Whether food dyes have contributed to the rise in attention deficit hyperactivity disorder remains a subject of fierce debate since studies measuring the effects of these dyes on children have yielded mixed results with some showing that they have a negative effect on behavior and others finding no effect.

Since 2010, the European Union has required food manufacturers to place a warning label on all products with artificial food dyes declaring that they “may have an adverse effect on activity and attention in children.” A US Food and Drug Administration advisory committee, however, voted against adding warning labels in 2011 and has not revisted the issue since then.

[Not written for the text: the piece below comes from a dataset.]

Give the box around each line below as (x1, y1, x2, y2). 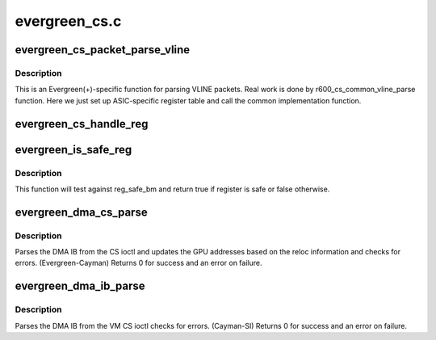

In the latest research, Purdue University researchers found the one cup of General Mills’ Trix cereal contained 36.4 milligrams of Yellow 6, Blue 1, and Red 40 food dyes. While the FDA requires the dyes to be listed on the label, the amounts are not required. Fruity Cheerios had 31 mg of food dyes per cup. Everything from Jello to cookies to cupcake icing had these dyes. Kraft Macaroni & Cheese? It too has artificial dye: 17.6 mg per 1 cup serving, according to the research published online last month in the journal Clinical Pediatrics.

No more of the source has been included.